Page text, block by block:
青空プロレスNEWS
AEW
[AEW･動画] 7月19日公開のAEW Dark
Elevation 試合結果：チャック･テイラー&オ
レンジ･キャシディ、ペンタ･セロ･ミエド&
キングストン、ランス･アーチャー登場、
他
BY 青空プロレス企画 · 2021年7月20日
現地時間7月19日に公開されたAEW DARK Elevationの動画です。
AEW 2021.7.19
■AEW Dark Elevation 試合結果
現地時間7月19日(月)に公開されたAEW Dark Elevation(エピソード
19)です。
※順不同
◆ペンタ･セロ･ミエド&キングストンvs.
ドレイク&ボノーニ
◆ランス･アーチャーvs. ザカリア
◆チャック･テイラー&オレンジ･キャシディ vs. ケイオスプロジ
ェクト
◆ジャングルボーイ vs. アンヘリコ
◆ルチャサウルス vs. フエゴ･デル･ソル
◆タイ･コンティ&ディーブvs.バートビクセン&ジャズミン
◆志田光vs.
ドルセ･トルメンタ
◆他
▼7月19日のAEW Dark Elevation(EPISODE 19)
◆ ◆ ◆ ◆
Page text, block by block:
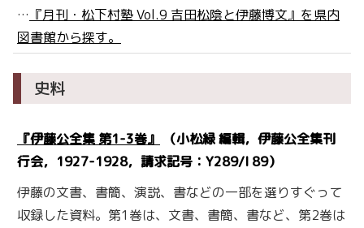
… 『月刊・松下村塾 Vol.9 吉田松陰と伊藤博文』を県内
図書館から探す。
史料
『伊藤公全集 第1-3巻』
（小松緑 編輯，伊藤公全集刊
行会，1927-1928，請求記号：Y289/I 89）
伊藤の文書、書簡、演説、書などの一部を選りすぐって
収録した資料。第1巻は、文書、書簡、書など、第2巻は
◆ ◆ ◆ ◆
**PROBLEM DESCRIPTION**
Find every line above where the word "チャック" occurs, and copy that line.

**ANSWER TO THIS PROBLEM**
Elevation 試合結果：チャック･テイラー&オ
◆チャック･テイラー&オレンジ･キャシディ vs. ケイオスプロジ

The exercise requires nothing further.